=== Section Start ===

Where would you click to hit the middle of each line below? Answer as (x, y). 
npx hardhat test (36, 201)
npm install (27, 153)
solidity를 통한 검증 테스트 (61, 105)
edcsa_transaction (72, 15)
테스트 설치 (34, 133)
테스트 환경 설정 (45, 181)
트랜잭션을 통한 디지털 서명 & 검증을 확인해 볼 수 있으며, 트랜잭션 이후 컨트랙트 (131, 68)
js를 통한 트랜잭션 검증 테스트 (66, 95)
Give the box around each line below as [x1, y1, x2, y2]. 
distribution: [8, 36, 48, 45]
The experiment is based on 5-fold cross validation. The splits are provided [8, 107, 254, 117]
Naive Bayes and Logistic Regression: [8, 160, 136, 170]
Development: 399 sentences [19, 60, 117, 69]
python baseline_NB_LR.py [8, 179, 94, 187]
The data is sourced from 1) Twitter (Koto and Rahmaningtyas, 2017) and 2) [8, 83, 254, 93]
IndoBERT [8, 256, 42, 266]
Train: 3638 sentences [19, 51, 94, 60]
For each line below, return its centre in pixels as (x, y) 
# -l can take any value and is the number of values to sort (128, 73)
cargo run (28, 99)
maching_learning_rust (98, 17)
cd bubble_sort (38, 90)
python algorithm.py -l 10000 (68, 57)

=== Section End ===
=== Section Start ===

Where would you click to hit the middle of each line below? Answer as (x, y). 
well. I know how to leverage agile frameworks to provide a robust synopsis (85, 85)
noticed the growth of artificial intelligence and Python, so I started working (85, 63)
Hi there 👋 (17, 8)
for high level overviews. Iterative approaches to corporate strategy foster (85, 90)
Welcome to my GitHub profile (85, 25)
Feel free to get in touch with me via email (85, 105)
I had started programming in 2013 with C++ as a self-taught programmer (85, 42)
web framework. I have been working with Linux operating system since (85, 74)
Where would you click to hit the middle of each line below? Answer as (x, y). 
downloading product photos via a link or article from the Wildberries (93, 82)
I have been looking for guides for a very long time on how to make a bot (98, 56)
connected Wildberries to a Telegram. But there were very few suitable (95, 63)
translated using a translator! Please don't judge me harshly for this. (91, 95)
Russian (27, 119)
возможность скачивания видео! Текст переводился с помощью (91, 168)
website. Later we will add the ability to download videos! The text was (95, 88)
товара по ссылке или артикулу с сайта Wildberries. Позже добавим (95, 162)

=== Section End ===

* _REQUIRED WORK_
Using the records above, write out exactly the lines between the one holding "Naive Bayes and" and the one holding "Train: 3638 sentences [19, 51, 94, 60]", inclusive; leave everything else out.

* _RESULT_
Naive Bayes and Logistic Regression: [8, 160, 136, 170]
Development: 399 sentences [19, 60, 117, 69]
python baseline_NB_LR.py [8, 179, 94, 187]
The data is sourced from 1) Twitter (Koto and Rahmaningtyas, 2017) and 2) [8, 83, 254, 93]
IndoBERT [8, 256, 42, 266]
Train: 3638 sentences [19, 51, 94, 60]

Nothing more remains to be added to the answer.